The latest DeVos dust-up emanates from the funding provisions for elementary and secondary schools in the Coronavirus Aid, Relief, and Economic Security Act (CARES Act) of 2020. That $2 trillion Act earmarked some $31 billion for education, with more than half specifically for K-12 learning. 

Plaintiffs in the case included the states of Michigan, California, Hawaii, Maine, Maryland, New Mexico, Pennsylvania, and Wisconsin; the District of Columbia; the New York City Department of Education; Chicago Public Schools; the Cleveland Municipal School District Board of Education; and the San Francisco Unified School District. 

Unequal distribution of funds

The CARES Act directed the Department of Education to divide funds “in the same manner” as the Department would do with Title I formula grants, born out of the 65-year old Elementary and Secondary Education Act.

In his injunction, U.S. District Judge James Donato wagged his finger in the face of the Department of Education for its rule that mandates public school districts share any emergency coronavirus relief grants with private schools, saying it was divvying up funds “more generously than Congress provided.” 

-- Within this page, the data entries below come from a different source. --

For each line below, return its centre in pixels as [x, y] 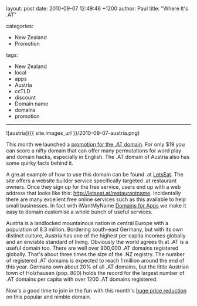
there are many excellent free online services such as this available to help [96, 199]
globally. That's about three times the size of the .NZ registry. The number [96, 254]
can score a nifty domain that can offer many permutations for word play [94, 151]
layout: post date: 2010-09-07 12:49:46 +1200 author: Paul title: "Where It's [97, 8]
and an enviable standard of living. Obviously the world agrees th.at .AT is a [97, 242]
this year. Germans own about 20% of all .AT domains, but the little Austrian [98, 267]
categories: [20, 26]
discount [25, 97]
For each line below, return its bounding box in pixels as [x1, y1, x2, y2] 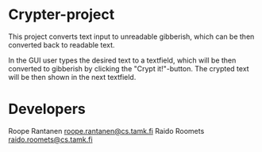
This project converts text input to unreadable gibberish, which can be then [8, 32, 255, 41]
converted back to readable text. [8, 40, 115, 49]
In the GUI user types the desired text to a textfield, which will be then [8, 55, 237, 65]
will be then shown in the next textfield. [8, 72, 137, 82]
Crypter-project [8, 6, 115, 24]
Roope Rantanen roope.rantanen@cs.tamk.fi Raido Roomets [8, 126, 205, 135]
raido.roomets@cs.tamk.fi [8, 135, 93, 144]
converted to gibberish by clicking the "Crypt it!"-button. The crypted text [8, 63, 249, 73]
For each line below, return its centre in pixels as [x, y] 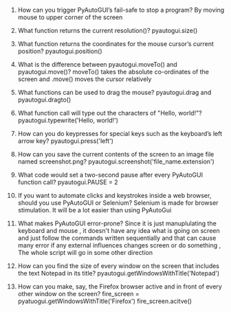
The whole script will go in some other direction [85, 253]
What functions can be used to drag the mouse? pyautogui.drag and [114, 92]
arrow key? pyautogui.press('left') [66, 141]
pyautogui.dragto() [44, 100]
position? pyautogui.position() [60, 51]
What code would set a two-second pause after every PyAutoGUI [110, 175]
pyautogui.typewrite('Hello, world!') [68, 120]
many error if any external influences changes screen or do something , [119, 245]
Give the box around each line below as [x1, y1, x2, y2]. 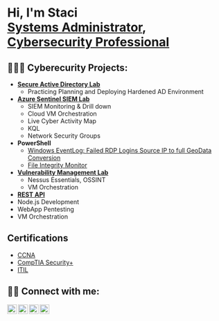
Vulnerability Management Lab [17, 168, 109, 176]
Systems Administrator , [7, 19, 146, 35]
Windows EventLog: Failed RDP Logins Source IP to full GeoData [27, 147, 212, 154]
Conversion [27, 154, 61, 162]
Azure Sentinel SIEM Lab [17, 95, 90, 103]
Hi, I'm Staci [7, 5, 78, 21]
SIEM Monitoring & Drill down [27, 102, 112, 110]
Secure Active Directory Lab [17, 80, 100, 88]
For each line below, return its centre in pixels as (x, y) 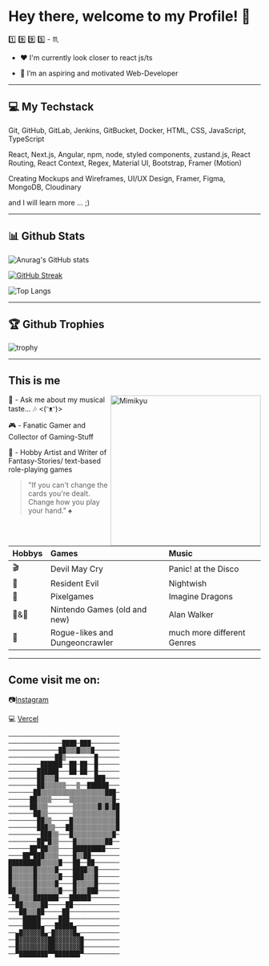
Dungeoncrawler (82, 643)
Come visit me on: (54, 680)
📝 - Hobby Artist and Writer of (58, 453)
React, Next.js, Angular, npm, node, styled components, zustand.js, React (129, 154)
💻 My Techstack (51, 107)
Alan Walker (191, 615)
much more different (207, 633)
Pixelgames (72, 597)
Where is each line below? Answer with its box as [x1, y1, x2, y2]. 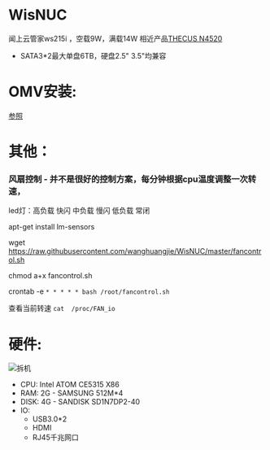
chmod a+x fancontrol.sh [8, 271, 93, 281]
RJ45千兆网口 [32, 433, 79, 443]
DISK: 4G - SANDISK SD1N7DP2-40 [20, 397, 141, 407]
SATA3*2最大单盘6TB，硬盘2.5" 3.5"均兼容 [20, 50, 167, 60]
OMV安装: [8, 83, 77, 101]
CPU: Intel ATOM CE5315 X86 [20, 380, 120, 390]
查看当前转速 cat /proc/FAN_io [8, 304, 115, 313]
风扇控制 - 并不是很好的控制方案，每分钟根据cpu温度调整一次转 [8, 173, 257, 185]
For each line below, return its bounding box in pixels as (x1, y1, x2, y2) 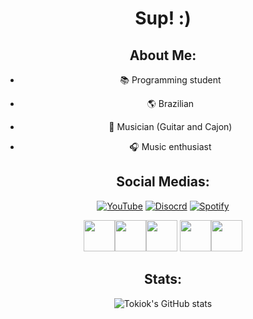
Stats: (143, 271, 183, 288)
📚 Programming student (119, 74, 222, 86)
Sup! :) (134, 7, 192, 30)
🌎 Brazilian (146, 98, 195, 109)
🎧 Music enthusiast (129, 141, 212, 152)
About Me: (129, 47, 197, 64)
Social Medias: (116, 173, 210, 191)
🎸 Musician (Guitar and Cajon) (108, 121, 233, 132)
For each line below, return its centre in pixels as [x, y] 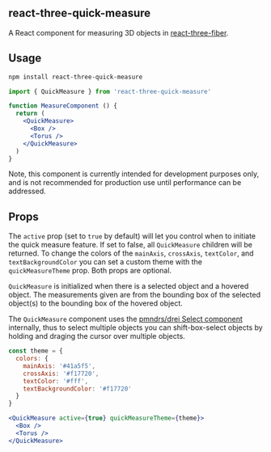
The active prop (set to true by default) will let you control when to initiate [132, 236]
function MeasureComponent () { [63, 106]
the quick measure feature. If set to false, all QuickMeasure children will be [131, 245]
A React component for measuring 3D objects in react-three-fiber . [119, 32]
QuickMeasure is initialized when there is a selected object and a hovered [129, 286]
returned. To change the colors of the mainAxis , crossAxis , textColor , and [131, 253]
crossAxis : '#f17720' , [61, 374]
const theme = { [36, 351]
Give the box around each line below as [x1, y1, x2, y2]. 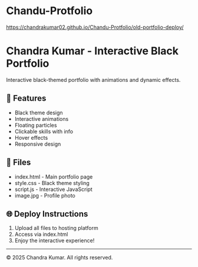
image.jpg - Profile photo [14, 192, 75, 199]
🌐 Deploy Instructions [6, 209, 88, 219]
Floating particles [14, 121, 57, 128]
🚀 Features [6, 93, 47, 104]
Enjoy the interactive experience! [14, 237, 95, 244]
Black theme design [14, 109, 63, 116]
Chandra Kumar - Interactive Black [6, 44, 179, 58]
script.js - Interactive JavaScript [14, 186, 93, 193]
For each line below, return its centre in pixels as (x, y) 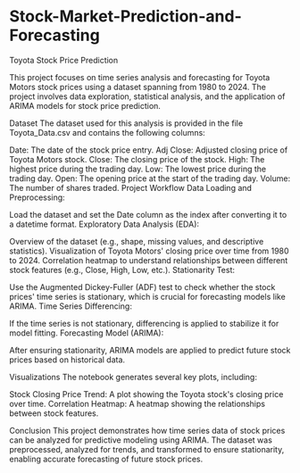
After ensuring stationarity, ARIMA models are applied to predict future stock (150, 350)
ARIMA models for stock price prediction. (85, 105)
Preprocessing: (37, 197)
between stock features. (54, 413)
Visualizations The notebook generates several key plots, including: (133, 377)
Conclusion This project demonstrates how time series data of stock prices (147, 430)
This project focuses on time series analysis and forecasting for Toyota (140, 77)
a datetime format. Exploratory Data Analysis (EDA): (104, 224)
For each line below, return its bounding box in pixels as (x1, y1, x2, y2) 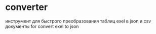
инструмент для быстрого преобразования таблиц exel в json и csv (5, 18, 151, 24)
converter (5, 1, 48, 13)
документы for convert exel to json (5, 23, 79, 29)
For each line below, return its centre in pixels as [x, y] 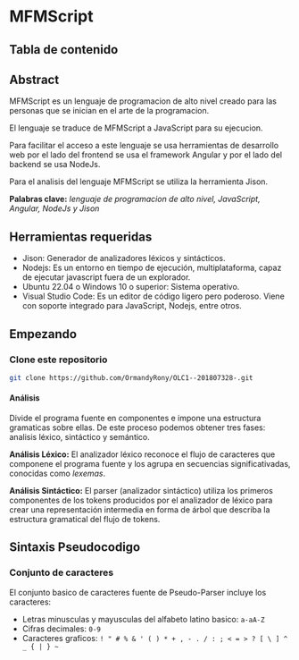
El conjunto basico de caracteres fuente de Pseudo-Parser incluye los [138, 592]
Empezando [43, 334]
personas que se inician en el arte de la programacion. [109, 111]
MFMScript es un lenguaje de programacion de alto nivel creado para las [143, 101]
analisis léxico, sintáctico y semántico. [79, 436]
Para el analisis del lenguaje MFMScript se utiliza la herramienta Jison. [139, 182]
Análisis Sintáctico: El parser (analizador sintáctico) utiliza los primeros [141, 490]
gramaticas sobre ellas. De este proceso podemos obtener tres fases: [137, 427]
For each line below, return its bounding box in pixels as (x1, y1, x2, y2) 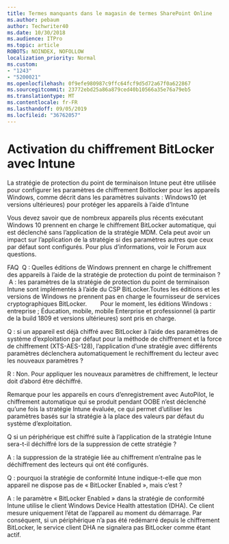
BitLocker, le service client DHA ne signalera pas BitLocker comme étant (7, 523, 211, 531)
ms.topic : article (7, 42, 59, 49)
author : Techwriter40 (7, 23, 69, 29)
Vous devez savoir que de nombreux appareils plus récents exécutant (7, 213, 204, 222)
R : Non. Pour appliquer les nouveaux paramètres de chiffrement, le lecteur (7, 370, 219, 378)
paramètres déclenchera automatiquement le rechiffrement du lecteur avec (7, 349, 219, 357)
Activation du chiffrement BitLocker (7, 141, 215, 157)
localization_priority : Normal (7, 55, 96, 62)
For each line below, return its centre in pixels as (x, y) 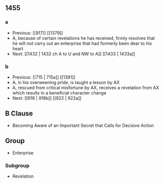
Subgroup (17, 165)
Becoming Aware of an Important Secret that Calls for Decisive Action (83, 125)
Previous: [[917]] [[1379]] (38, 33)
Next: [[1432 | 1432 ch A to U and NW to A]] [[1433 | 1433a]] (74, 54)
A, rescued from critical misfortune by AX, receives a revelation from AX (86, 88)
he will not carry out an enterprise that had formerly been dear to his (82, 43)
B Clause (19, 113)
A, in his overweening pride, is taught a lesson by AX (66, 82)
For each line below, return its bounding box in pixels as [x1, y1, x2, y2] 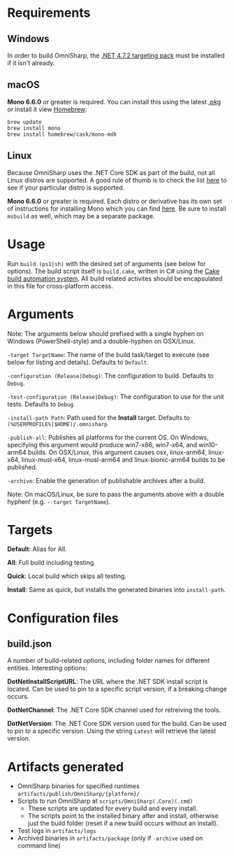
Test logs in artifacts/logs [17, 827, 96, 835]
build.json [7, 638, 52, 650]
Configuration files [7, 610, 119, 626]
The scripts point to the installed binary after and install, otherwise [27, 812, 219, 820]
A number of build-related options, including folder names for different [7, 657, 210, 665]
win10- [198, 440, 218, 449]
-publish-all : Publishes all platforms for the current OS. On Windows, [7, 433, 210, 442]
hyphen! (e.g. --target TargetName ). [7, 497, 111, 505]
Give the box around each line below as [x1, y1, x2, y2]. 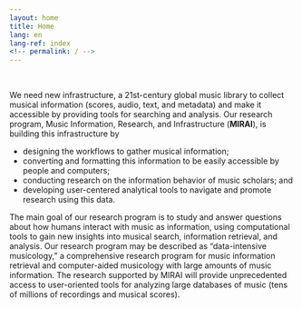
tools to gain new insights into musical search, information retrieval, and [9, 231, 278, 242]
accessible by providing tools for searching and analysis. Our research [9, 109, 273, 120]
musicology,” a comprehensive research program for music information [9, 251, 276, 262]
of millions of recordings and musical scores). [9, 289, 180, 300]
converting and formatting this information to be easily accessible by [22, 155, 279, 166]
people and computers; [22, 165, 111, 176]
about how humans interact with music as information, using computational [9, 222, 290, 233]
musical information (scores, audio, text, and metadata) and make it [9, 99, 262, 110]
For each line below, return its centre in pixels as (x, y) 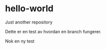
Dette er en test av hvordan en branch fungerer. (53, 31)
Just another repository (29, 22)
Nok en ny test (20, 41)
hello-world (29, 9)
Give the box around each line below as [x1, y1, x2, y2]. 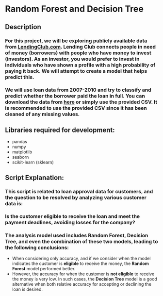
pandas [12, 139, 28, 145]
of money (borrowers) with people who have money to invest [5, 49, 151, 56]
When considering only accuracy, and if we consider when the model [12, 255, 151, 261]
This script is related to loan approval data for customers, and [5, 188, 153, 195]
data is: [5, 200, 23, 207]
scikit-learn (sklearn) [12, 159, 54, 165]
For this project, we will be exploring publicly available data [5, 37, 147, 44]
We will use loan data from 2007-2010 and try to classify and [5, 86, 151, 93]
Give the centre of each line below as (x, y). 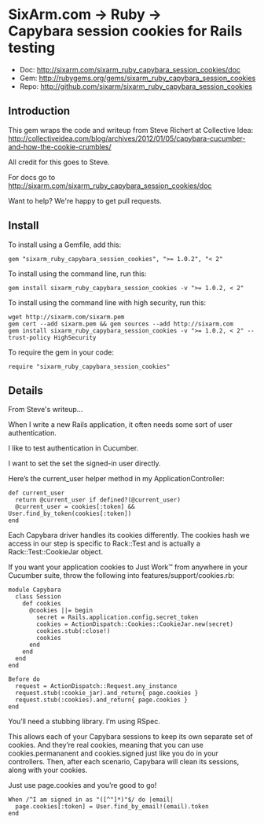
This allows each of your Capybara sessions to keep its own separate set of (131, 737)
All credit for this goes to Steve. (59, 162)
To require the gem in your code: (61, 352)
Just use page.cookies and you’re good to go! (82, 785)
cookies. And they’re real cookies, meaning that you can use (106, 745)
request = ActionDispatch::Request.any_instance (96, 686)
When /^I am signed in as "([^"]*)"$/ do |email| (91, 800)
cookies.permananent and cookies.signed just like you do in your (113, 753)
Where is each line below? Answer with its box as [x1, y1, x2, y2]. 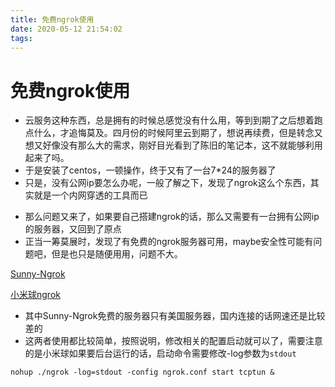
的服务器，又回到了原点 [24, 223, 122, 235]
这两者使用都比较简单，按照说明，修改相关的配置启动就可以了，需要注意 [24, 335, 323, 347]
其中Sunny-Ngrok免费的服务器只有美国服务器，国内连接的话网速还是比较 [24, 310, 326, 322]
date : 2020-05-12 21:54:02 [10, 24, 123, 34]
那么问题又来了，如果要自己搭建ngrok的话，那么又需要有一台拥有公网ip [24, 211, 320, 223]
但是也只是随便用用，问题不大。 [51, 248, 183, 260]
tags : [10, 33, 33, 43]
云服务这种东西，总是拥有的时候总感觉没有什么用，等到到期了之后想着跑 [24, 114, 323, 126]
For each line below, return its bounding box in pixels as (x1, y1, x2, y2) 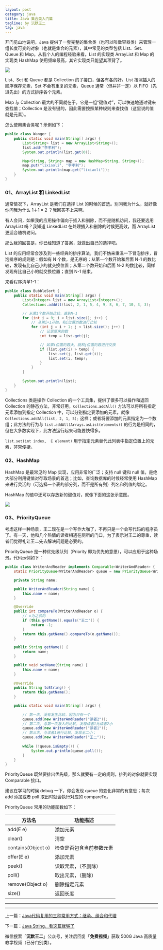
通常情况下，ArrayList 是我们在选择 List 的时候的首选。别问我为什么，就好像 (5, 201, 157, 207)
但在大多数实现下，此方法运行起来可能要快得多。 (5, 427, 103, 433)
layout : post (5, 7, 32, 12)
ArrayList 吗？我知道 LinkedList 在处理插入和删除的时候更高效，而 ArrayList (5, 223, 156, 229)
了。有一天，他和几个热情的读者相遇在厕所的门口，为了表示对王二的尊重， (5, 532, 154, 538)
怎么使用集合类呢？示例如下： (5, 122, 65, 128)
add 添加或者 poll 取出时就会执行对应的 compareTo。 (5, 794, 111, 800)
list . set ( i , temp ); (48, 356, 88, 361)
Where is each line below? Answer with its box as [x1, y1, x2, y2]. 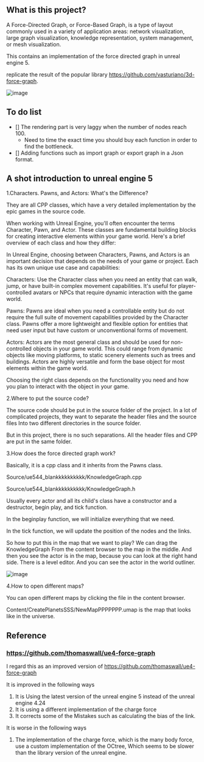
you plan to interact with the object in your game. [6, 383, 130, 390]
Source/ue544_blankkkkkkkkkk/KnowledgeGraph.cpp [6, 473, 142, 481]
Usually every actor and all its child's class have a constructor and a [6, 497, 177, 505]
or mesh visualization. [6, 40, 62, 48]
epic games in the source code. [6, 208, 86, 215]
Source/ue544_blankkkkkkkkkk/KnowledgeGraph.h [6, 486, 136, 493]
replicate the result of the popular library [6, 70, 108, 78]
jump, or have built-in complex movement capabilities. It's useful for [6, 283, 177, 290]
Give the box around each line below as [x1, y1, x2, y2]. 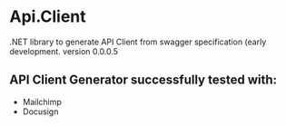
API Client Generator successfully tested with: [9, 73, 278, 88]
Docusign [22, 106, 59, 117]
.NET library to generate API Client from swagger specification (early [9, 36, 267, 47]
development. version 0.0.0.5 [9, 45, 119, 56]
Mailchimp [22, 96, 62, 107]

Donato drove home his point by essentially telling DeVos and her department that it is Congress who makes the law, adding that an “agency has no power to ‘tailor’ legislation to bureaucratic policy goals by rewriting unambiguous statutory terms.” 

Interpretive jiggery-pokery

Donato rejected the Education Department’s assertion that it made its determination because it felt there was a “critical ambiguity” in the CARES Act -- one which states that emergency funds should be apportioned “in the same manner” as Title 1 formula grants.

“The Department’s conclusion that ‘in the same manner’ does not mean ‘in the same manner’ invites immediate doubts,” Donato wrote in his judgment. He further dismissed the Education Department’s reading of the CARES Act as “’interpretive jiggery-pokery’ in the extreme.’”

Because Congress specified the exact formula for distributing pandemic relief aid to non-public schools, the Education Department has no power to impose its own conditions, Donato concluded.

Irreparable harm

The plaintiffs argued that states and school districts who sued over DeVos’ policy were more likely to suffer irreparable harm without a preliminary injunction -- a rationale that Donato found on-point. 

One situation he cited was in Michigan, where public schools would have to divert $21.6 million to private schools under the department’s rule, nearly four times more than it normally would have to transfer under the Title I blueprint. As an example, the judge pointed out that in Grand Rapids, Michigan’s situation, the public school system would lose 33 percent of the emergency funds.